## THE TASK
When you write out the records, keep every word exact and drop the pictures.

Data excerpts
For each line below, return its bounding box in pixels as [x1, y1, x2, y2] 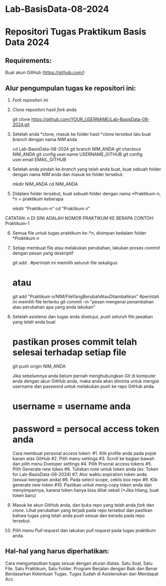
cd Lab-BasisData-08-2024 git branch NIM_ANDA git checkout [12, 146, 141, 152]
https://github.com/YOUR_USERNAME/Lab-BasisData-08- [31, 117, 150, 122]
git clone [12, 117, 31, 122]
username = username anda [12, 401, 131, 412]
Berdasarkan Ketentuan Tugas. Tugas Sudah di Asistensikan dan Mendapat [5, 571, 159, 577]
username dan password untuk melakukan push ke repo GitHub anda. [12, 383, 155, 389]
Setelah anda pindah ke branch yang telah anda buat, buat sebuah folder [12, 166, 162, 172]
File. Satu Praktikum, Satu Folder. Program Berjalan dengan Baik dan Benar [5, 565, 158, 571]
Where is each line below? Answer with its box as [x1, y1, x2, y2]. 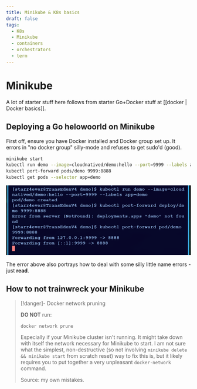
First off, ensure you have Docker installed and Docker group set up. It [6, 137, 176, 144]
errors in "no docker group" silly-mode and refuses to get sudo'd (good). [6, 144, 182, 151]
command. [20, 365, 47, 372]
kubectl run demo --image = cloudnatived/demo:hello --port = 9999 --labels [6, 162, 188, 168]
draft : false [6, 15, 38, 22]
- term [11, 53, 28, 59]
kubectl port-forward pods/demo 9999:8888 [6, 168, 111, 174]
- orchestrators [11, 47, 51, 53]
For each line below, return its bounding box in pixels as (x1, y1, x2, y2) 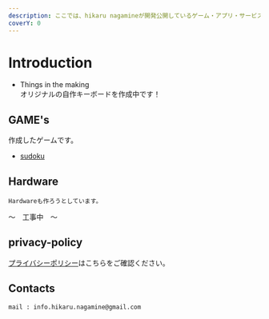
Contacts (8, 281, 56, 296)
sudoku (19, 151, 46, 161)
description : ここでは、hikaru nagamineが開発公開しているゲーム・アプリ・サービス (8, 11, 263, 20)
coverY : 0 (8, 19, 42, 27)
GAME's (8, 113, 50, 126)
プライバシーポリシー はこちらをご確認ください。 (8, 257, 170, 268)
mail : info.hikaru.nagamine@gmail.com (8, 303, 142, 311)
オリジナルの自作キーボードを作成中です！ (19, 90, 161, 99)
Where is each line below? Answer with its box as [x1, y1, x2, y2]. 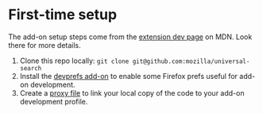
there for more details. [8, 40, 81, 49]
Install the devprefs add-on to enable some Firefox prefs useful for [19, 71, 238, 81]
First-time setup [8, 6, 118, 24]
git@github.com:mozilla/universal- [132, 57, 250, 65]
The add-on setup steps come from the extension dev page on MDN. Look [8, 32, 253, 41]
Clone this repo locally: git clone [19, 56, 130, 65]
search [19, 64, 42, 73]
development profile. [19, 96, 88, 106]
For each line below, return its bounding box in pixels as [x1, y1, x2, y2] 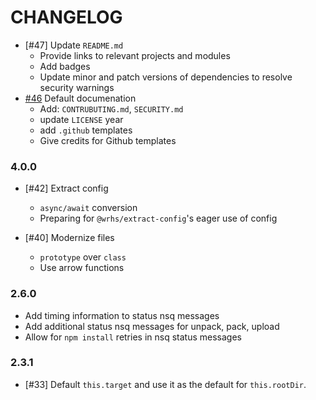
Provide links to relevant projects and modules [39, 49, 231, 61]
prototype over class [39, 251, 127, 263]
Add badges [39, 60, 91, 72]
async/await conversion [39, 202, 138, 214]
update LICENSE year [39, 113, 124, 125]
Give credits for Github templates [39, 134, 177, 146]
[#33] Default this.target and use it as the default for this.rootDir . [24, 378, 307, 390]
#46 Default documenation [24, 92, 137, 104]
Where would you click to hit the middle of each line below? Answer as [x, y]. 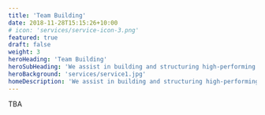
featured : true [33, 37]
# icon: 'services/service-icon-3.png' [74, 30]
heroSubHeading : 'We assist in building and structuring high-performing [132, 67]
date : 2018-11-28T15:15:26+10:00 [63, 23]
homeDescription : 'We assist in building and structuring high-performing [134, 81]
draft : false [30, 45]
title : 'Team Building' [47, 15]
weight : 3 [24, 52]
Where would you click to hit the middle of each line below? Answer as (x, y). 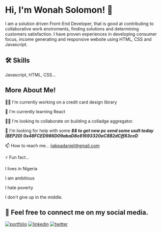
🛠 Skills (18, 61)
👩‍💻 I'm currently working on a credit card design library (61, 102)
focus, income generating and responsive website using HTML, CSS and (79, 39)
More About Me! (30, 90)
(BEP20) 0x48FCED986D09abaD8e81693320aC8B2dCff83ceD (72, 136)
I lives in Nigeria (21, 168)
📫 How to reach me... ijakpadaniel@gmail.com (52, 145)
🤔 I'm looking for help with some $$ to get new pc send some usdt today (79, 130)
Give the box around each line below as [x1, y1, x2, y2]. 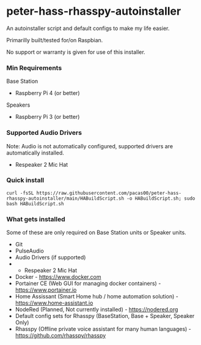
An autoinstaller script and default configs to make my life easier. [6, 25, 170, 32]
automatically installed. [6, 149, 64, 156]
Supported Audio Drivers [6, 129, 82, 137]
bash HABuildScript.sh [6, 200, 64, 207]
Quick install [6, 176, 45, 184]
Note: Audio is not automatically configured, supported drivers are [6, 142, 173, 150]
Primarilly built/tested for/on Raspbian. [6, 36, 103, 44]
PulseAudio [15, 247, 44, 255]
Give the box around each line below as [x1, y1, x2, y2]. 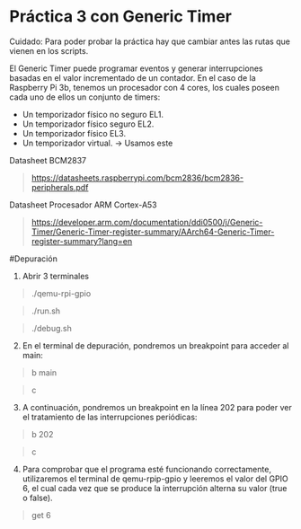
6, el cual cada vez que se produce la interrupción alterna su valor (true [22, 482, 288, 493]
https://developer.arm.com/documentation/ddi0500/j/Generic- [31, 216, 263, 227]
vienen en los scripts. [9, 45, 89, 56]
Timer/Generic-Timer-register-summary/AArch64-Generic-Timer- [31, 226, 275, 237]
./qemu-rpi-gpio [31, 287, 92, 298]
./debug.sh [31, 322, 72, 333]
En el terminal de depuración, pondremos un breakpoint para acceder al [22, 339, 289, 351]
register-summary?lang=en [31, 235, 133, 246]
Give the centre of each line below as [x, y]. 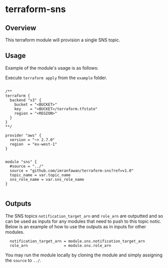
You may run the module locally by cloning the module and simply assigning [84, 255]
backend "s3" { [26, 100]
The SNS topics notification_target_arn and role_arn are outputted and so [84, 216]
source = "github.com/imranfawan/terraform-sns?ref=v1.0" [72, 171]
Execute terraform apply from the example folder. [56, 78]
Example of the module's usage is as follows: [52, 68]
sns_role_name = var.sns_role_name [47, 179]
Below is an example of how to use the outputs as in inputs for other [76, 226]
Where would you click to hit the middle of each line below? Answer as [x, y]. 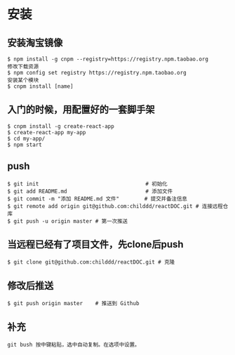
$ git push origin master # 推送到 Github [73, 304]
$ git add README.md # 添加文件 [90, 191]
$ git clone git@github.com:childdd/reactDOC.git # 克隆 [91, 262]
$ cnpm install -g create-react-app [61, 126]
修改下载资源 [23, 67]
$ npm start [25, 145]
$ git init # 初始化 [87, 183]
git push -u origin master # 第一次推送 [71, 221]
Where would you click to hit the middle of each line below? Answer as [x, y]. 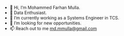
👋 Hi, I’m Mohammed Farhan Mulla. [45, 8]
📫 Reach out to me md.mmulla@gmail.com [53, 28]
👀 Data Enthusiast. [28, 13]
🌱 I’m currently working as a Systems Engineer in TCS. [64, 18]
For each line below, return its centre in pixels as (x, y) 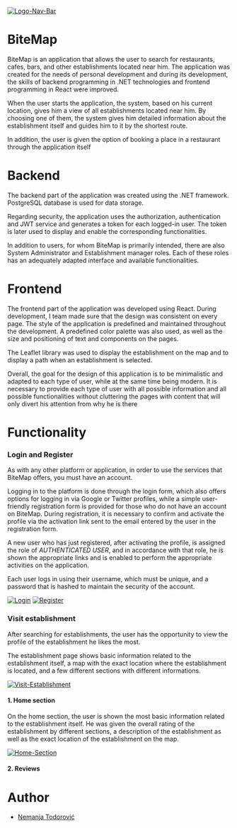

## REPLY
For each line below, return its bounding box in pixels as [x1, y1, x2, y2] 
cd Lab-BasisData-08-2024 git branch NIM_ANDA git checkout [12, 146, 141, 152]
https://github.com/YOUR_USERNAME/Lab-BasisData-08- [31, 117, 150, 122]
git clone [12, 117, 31, 122]
username = username anda [12, 401, 131, 412]
Berdasarkan Ketentuan Tugas. Tugas Sudah di Asistensikan dan Mendapat [5, 571, 159, 577]
username dan password untuk melakukan push ke repo GitHub anda. [12, 383, 155, 389]
Setelah anda pindah ke branch yang telah anda buat, buat sebuah folder [12, 166, 162, 172]
File. Satu Praktikum, Satu Folder. Program Berjalan dengan Baik dan Benar [5, 565, 158, 571]
Where is each line below? Answer with its box as [x1, y1, x2, y2]. 
First off, ensure you have Docker installed and Docker group set up. It [6, 137, 176, 144]
errors in "no docker group" silly-mode and refuses to get sudo'd (good). [6, 144, 182, 151]
command. [20, 365, 47, 372]
kubectl run demo --image = cloudnatived/demo:hello --port = 9999 --labels [6, 162, 188, 168]
draft : false [6, 15, 38, 22]
- term [11, 53, 28, 59]
kubectl port-forward pods/demo 9999:8888 [6, 168, 111, 174]
- orchestrators [11, 47, 51, 53]
For each line below, return its bounding box in pixels as (x1, y1, x2, y2) 
Contacts (8, 281, 56, 296)
sudoku (19, 151, 46, 161)
description : ここでは、hikaru nagamineが開発公開しているゲーム・アプリ・サービス (8, 11, 263, 20)
coverY : 0 (8, 19, 42, 27)
GAME's (8, 113, 50, 126)
プライバシーポリシー はこちらをご確認ください。 (8, 257, 170, 268)
mail : info.hikaru.nagamine@gmail.com (8, 303, 142, 311)
オリジナルの自作キーボードを作成中です！ (19, 90, 161, 99)
Where is each line below? Answer with its box as [x1, y1, x2, y2]. 
there for more details. [8, 40, 81, 49]
Install the devprefs add-on to enable some Firefox prefs useful for [19, 71, 238, 81]
First-time setup [8, 6, 118, 24]
git@github.com:mozilla/universal- [132, 57, 250, 65]
The add-on setup steps come from the extension dev page on MDN. Look [8, 32, 253, 41]
Clone this repo locally: git clone [19, 56, 130, 65]
search [19, 64, 42, 73]
development profile. [19, 96, 88, 106]
For each line below, return its bounding box in pixels as [x1, y1, x2, y2] 
Provide links to relevant projects and modules [39, 49, 231, 61]
prototype over class [39, 251, 127, 263]
Add badges [39, 60, 91, 72]
async/await conversion [39, 202, 138, 214]
update LICENSE year [39, 113, 124, 125]
Give credits for Github templates [39, 134, 177, 146]
[#33] Default this.target and use it as the default for this.rootDir . [24, 378, 307, 390]
#46 Default documenation [24, 92, 137, 104]
Where would you click to hit the middle of each line below? Answer as [x, y]. 
featured : true [33, 37]
# icon: 'services/service-icon-3.png' [74, 30]
heroSubHeading : 'We assist in building and structuring high-performing [132, 67]
date : 2018-11-28T15:15:26+10:00 [63, 23]
homeDescription : 'We assist in building and structuring high-performing [134, 81]
draft : false [30, 45]
title : 'Team Building' [47, 15]
weight : 3 [24, 52]
Where would you click to hit the middle of each line below? Answer as (x, y). 
🛠 Skills (18, 61)
👩‍💻 I'm currently working on a credit card design library (61, 102)
focus, income generating and responsive website using HTML, CSS and (79, 39)
More About Me! (30, 90)
(BEP20) 0x48FCED986D09abaD8e81693320aC8B2dCff83ceD (72, 136)
I lives in Nigeria (21, 168)
📫 How to reach me... ijakpadaniel@gmail.com (52, 145)
🤔 I'm looking for help with some $$ to get new pc send some usdt today (79, 130)
Give the box around each line below as [x1, y1, x2, y2]. 
An autoinstaller script and default configs to make my life easier. [6, 25, 170, 32]
automatically installed. [6, 149, 64, 156]
Supported Audio Drivers [6, 129, 82, 137]
bash HABuildScript.sh [6, 200, 64, 207]
Quick install [6, 176, 45, 184]
Note: Audio is not automatically configured, supported drivers are [6, 142, 173, 150]
Primarilly built/tested for/on Raspbian. [6, 36, 103, 44]
PulseAudio [15, 247, 44, 255]
Give the box around each line below as [x1, y1, x2, y2]. 
6, el cual cada vez que se produce la interrupción alterna su valor (true [22, 482, 288, 493]
https://developer.arm.com/documentation/ddi0500/j/Generic- [31, 216, 263, 227]
vienen en los scripts. [9, 45, 89, 56]
Timer/Generic-Timer-register-summary/AArch64-Generic-Timer- [31, 226, 275, 237]
./qemu-rpi-gpio [31, 287, 92, 298]
./debug.sh [31, 322, 72, 333]
En el terminal de depuración, pondremos un breakpoint para acceder al [22, 339, 289, 351]
register-summary?lang=en [31, 235, 133, 246]
Give the centre of each line below as [x, y]. 
You may run the module locally by cloning the module and simply assigning [84, 255]
backend "s3" { [26, 100]
The SNS topics notification_target_arn and role_arn are outputted and so [84, 216]
source = "github.com/imranfawan/terraform-sns?ref=v1.0" [72, 171]
Execute terraform apply from the example folder. [56, 78]
Example of the module's usage is as follows: [52, 68]
sns_role_name = var.sns_role_name [47, 179]
Below is an example of how to use the outputs as in inputs for other [76, 226]
Where would you click to hit the middle of each line below? Answer as [x, y]. 
$ git push origin master # 推送到 Github [73, 304]
$ git add README.md # 添加文件 [90, 191]
$ git clone git@github.com:childdd/reactDOC.git # 克隆 [91, 262]
$ cnpm install -g create-react-app [61, 126]
修改下载资源 [23, 67]
$ npm start [25, 145]
$ git init # 初始化 [87, 183]
git push -u origin master # 第一次推送 [71, 221]
Where would you click to hit the middle of each line below? Answer as [x, y]. 
👋 Hi, I’m Mohammed Farhan Mulla. [45, 8]
📫 Reach out to me md.mmulla@gmail.com [53, 28]
👀 Data Enthusiast. [28, 13]
🌱 I’m currently working as a Systems Engineer in TCS. [64, 18]
For each line below, return its centre in pixels as (x, y) 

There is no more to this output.